(Material supplied begins)

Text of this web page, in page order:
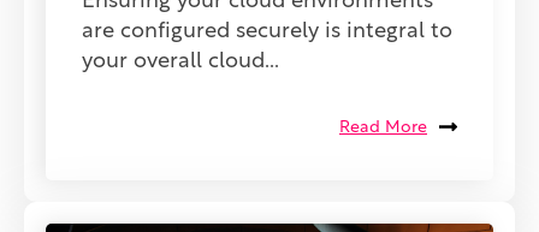
are configured securely is integral to
your overall cloud...
Read More
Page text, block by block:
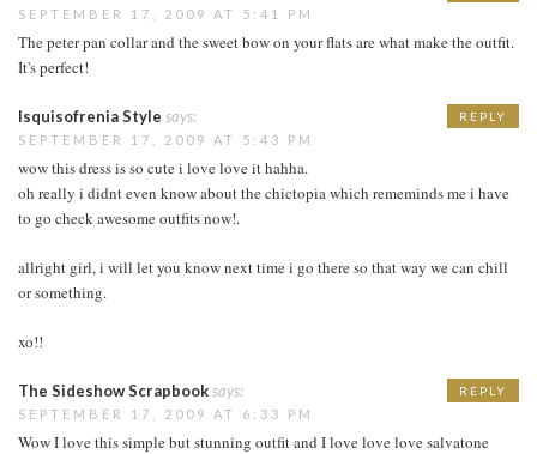
SEPTEMBER 17, 2009 AT 5:41 PM
The peter pan collar and the sweet bow on your flats are what make the outfit.
It's perfect!
Isquisofrenia Style says:
SEPTEMBER 17, 2009 AT 5:43 PM
wow this dress is so cute i love love it hahha.
oh really i didnt even know about the chictopia which rememinds me i have
to go check awesome outfits now!.
allright girl, i will let you know next time i go there so that way we can chill
or something.
xo!!
REPLY
The Sideshow Scrapbooksays:
SEPTEMBER 17, 2009 AT 6:33 PM
Wow I love this simple but stunning outfit and I love love love salvatone
REPLY
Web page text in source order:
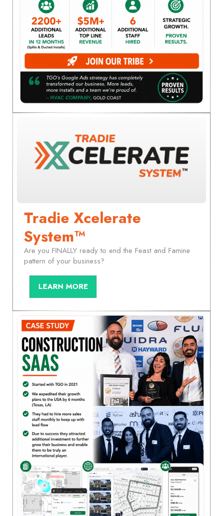
Tradie Xcelerate
System™
Are you FINALLY ready to end the Feast and Famine
pattern of your business?
LEARN MORE
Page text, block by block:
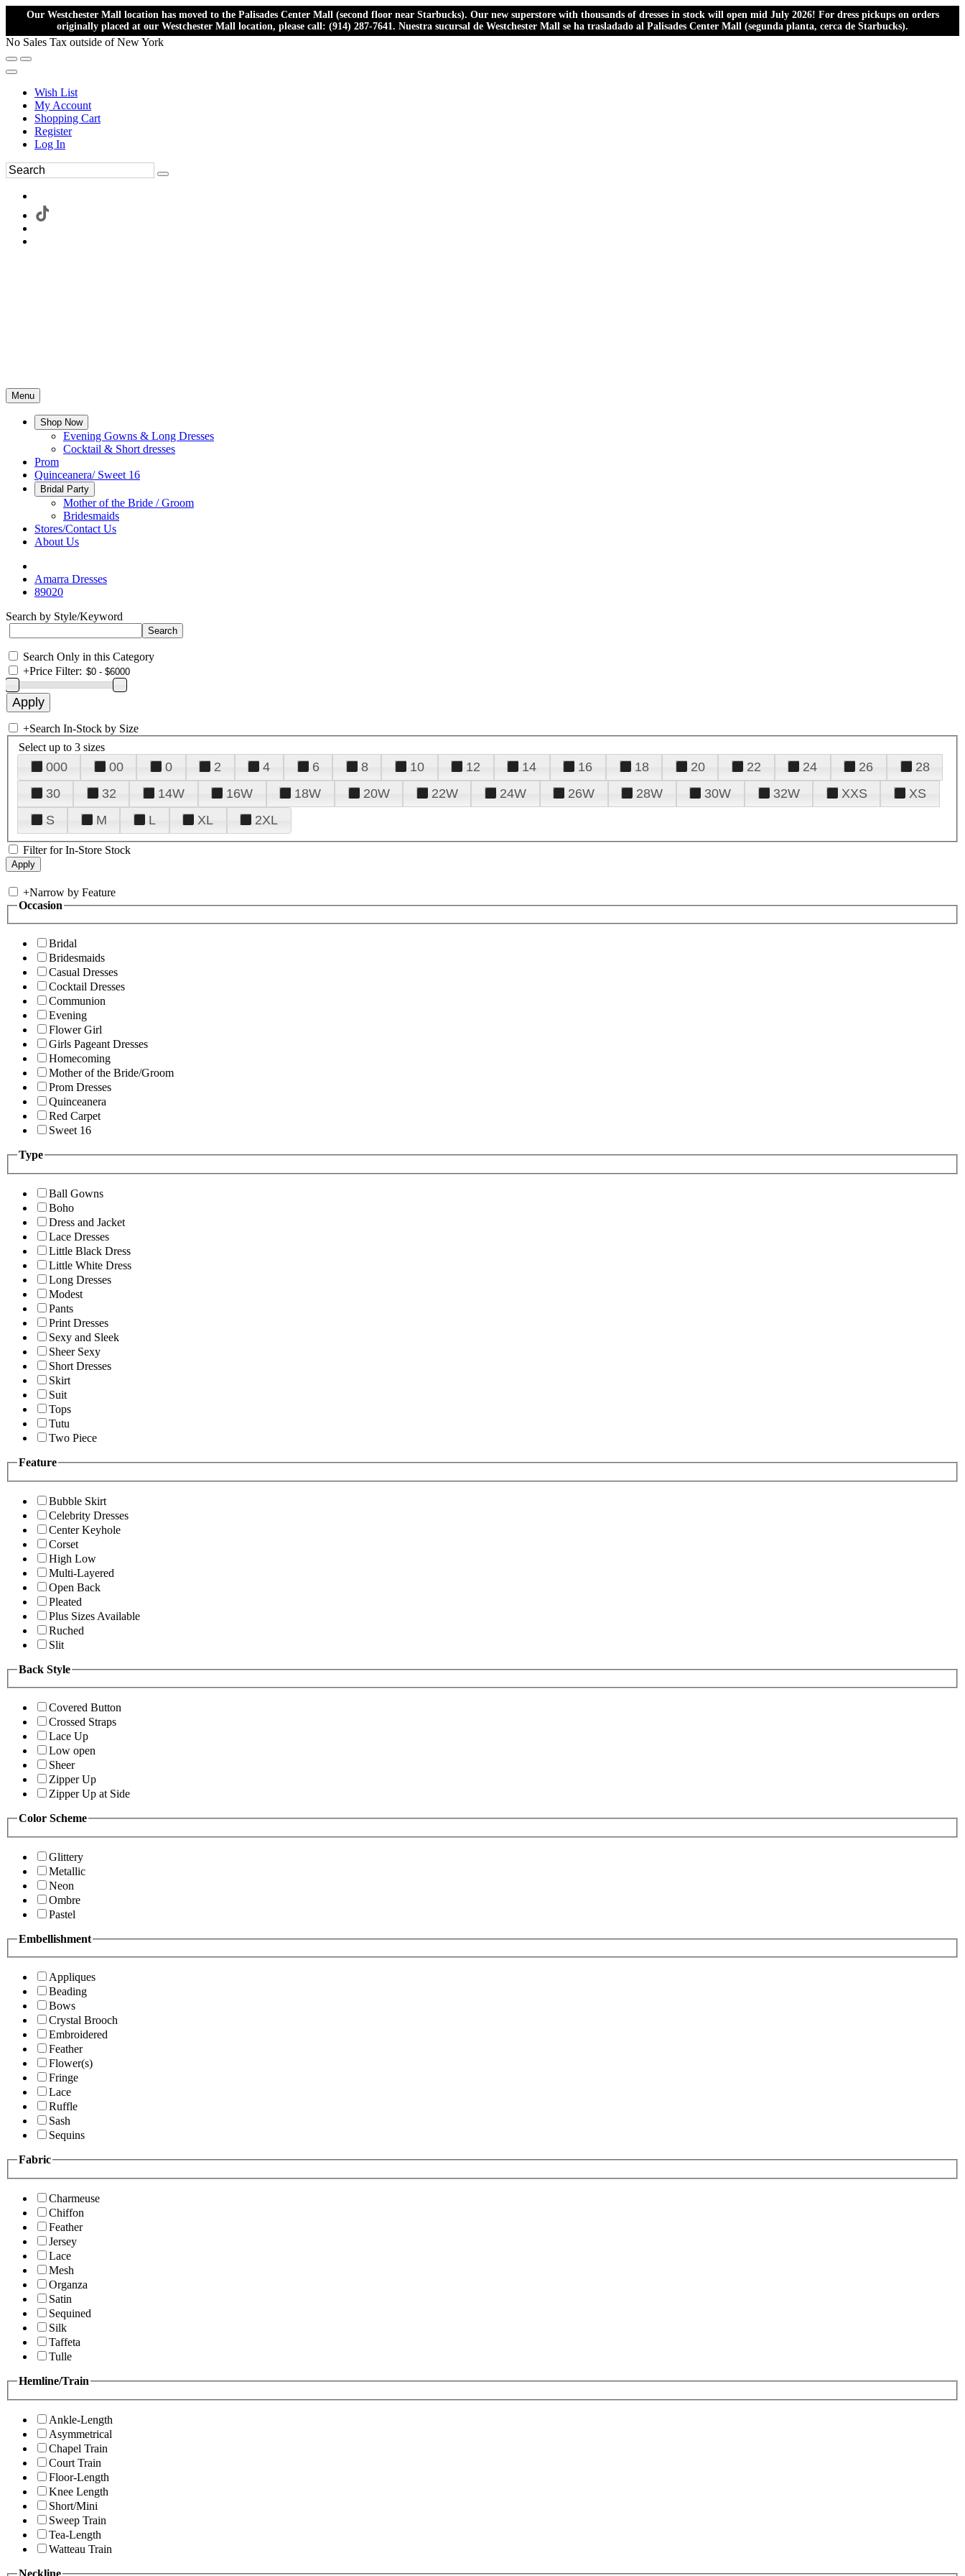
Our Westchester Mall location has moved to the Palisades Center Mall (second floor near Starbucks). Our new superstore with thousands of dresses in stock will open mid July 2026! For dress pickups on orders
originally placed at our Westchester Mall location, please call: (914) 287-7641. Nuestra sucursal de Westchester Mall se ha trasladado al Palisades Center Mall (segunda planta, cerca de Starbucks).
No Sales Tax outside of New York
Wish List
My Account
Shopping Cart
Register
Log In
Menu
Shop Now
Evening Gowns & Long Dresses
Cocktail & Short dresses
Prom
Quinceanera/ Sweet 16
Bridal Party
Mother of the Bride / Groom
Bridesmaids
Stores/Contact Us
About Us
Amarra Dresses
89020
Search by Style/Keyword
Search Only in this Category
+Price Filter:
+Search In-Stock by Size
Select up to 3 sizes
000 00 0 2 4 6 8 10 12 14 16 18 20 22 24 26
28
30
32 14W 16W 18W 20W 22W 24W 26W 28W 30W 32W XXS
XS
S
M L XL 2XL
Filter for In-Store Stock
+Narrow by Feature
Occasion
Bridal
Bridesmaids
Casual Dresses
Cocktail Dresses
Communion
Evening
Flower Girl
Girls Pageant Dresses
Homecoming
Mother of the Bride/Groom
Prom Dresses
Quinceanera
Red Carpet
Sweet 16
Type
Ball Gowns
Boho
Dress and Jacket
Lace Dresses
Little Black Dress
Little White Dress
Long Dresses
Modest
Pants
Print Dresses
Sexy and Sleek
Sheer Sexy
Short Dresses
Skirt
Suit
Tops
Tutu
Two Piece
Feature
Bubble Skirt
Celebrity Dresses
Center Keyhole
Corset
High Low
Multi-Layered
Open Back
Pleated
Plus Sizes Available
Ruched
Slit
Back Style
Covered Button
Crossed Straps
Lace Up
Low open
Sheer
Zipper Up
Zipper Up at Side
Color Scheme
Glittery
Metallic
Neon
Ombre
Pastel
Embellishment
Appliques
Beading
Bows
Crystal Brooch
Embroidered
Feather
Flower(s)
Fringe
Lace
Ruffle
Sash
Sequins
Fabric
Charmeuse
Chiffon
Feather
Jersey
Lace
Mesh
Organza
Satin
Sequined
Silk
Taffeta
Tulle
Hemline/Train
Ankle-Length
Asymmetrical
Chapel Train
Court Train
Floor-Length
Knee Length
Short/Mini
Sweep Train
Tea-Length
Watteau Train
Neckline

(Material supplied ends)

__What the exercise asks__
Output the records verbatim without pictures.

__Answer to this task__
Text of this web page, in page order:
are configured securely is integral to
your overall cloud...
Read More
Page text, block by block:
SEPTEMBER 17, 2009 AT 5:41 PM
The peter pan collar and the sweet bow on your flats are what make the outfit.
It's perfect!
Isquisofrenia Style says:
SEPTEMBER 17, 2009 AT 5:43 PM
wow this dress is so cute i love love it hahha.
oh really i didnt even know about the chictopia which rememinds me i have
to go check awesome outfits now!.
allright girl, i will let you know next time i go there so that way we can chill
or something.
xo!!
REPLY
The Sideshow Scrapbooksays:
SEPTEMBER 17, 2009 AT 6:33 PM
Wow I love this simple but stunning outfit and I love love love salvatone
REPLY
Web page text in source order:
Tradie Xcelerate
System™
Are you FINALLY ready to end the Feast and Famine
pattern of your business?
LEARN MORE
Page text, block by block:
Our Westchester Mall location has moved to the Palisades Center Mall (second floor near Starbucks). Our new superstore with thousands of dresses in stock will open mid July 2026! For dress pickups on orders
originally placed at our Westchester Mall location, please call: (914) 287-7641. Nuestra sucursal de Westchester Mall se ha trasladado al Palisades Center Mall (segunda planta, cerca de Starbucks).
No Sales Tax outside of New York
Wish List
My Account
Shopping Cart
Register
Log In
Menu
Shop Now
Evening Gowns & Long Dresses
Cocktail & Short dresses
Prom
Quinceanera/ Sweet 16
Bridal Party
Mother of the Bride / Groom
Bridesmaids
Stores/Contact Us
About Us
Amarra Dresses
89020
Search by Style/Keyword
Search Only in this Category
+Price Filter:
+Search In-Stock by Size
Select up to 3 sizes
000 00 0 2 4 6 8 10 12 14 16 18 20 22 24 26
28
30
32 14W 16W 18W 20W 22W 24W 26W 28W 30W 32W XXS
XS
S
M L XL 2XL
Filter for In-Store Stock
+Narrow by Feature
Occasion
Bridal
Bridesmaids
Casual Dresses
Cocktail Dresses
Communion
Evening
Flower Girl
Girls Pageant Dresses
Homecoming
Mother of the Bride/Groom
Prom Dresses
Quinceanera
Red Carpet
Sweet 16
Type
Ball Gowns
Boho
Dress and Jacket
Lace Dresses
Little Black Dress
Little White Dress
Long Dresses
Modest
Pants
Print Dresses
Sexy and Sleek
Sheer Sexy
Short Dresses
Skirt
Suit
Tops
Tutu
Two Piece
Feature
Bubble Skirt
Celebrity Dresses
Center Keyhole
Corset
High Low
Multi-Layered
Open Back
Pleated
Plus Sizes Available
Ruched
Slit
Back Style
Covered Button
Crossed Straps
Lace Up
Low open
Sheer
Zipper Up
Zipper Up at Side
Color Scheme
Glittery
Metallic
Neon
Ombre
Pastel
Embellishment
Appliques
Beading
Bows
Crystal Brooch
Embroidered
Feather
Flower(s)
Fringe
Lace
Ruffle
Sash
Sequins
Fabric
Charmeuse
Chiffon
Feather
Jersey
Lace
Mesh
Organza
Satin
Sequined
Silk
Taffeta
Tulle
Hemline/Train
Ankle-Length
Asymmetrical
Chapel Train
Court Train
Floor-Length
Knee Length
Short/Mini
Sweep Train
Tea-Length
Watteau Train
Neckline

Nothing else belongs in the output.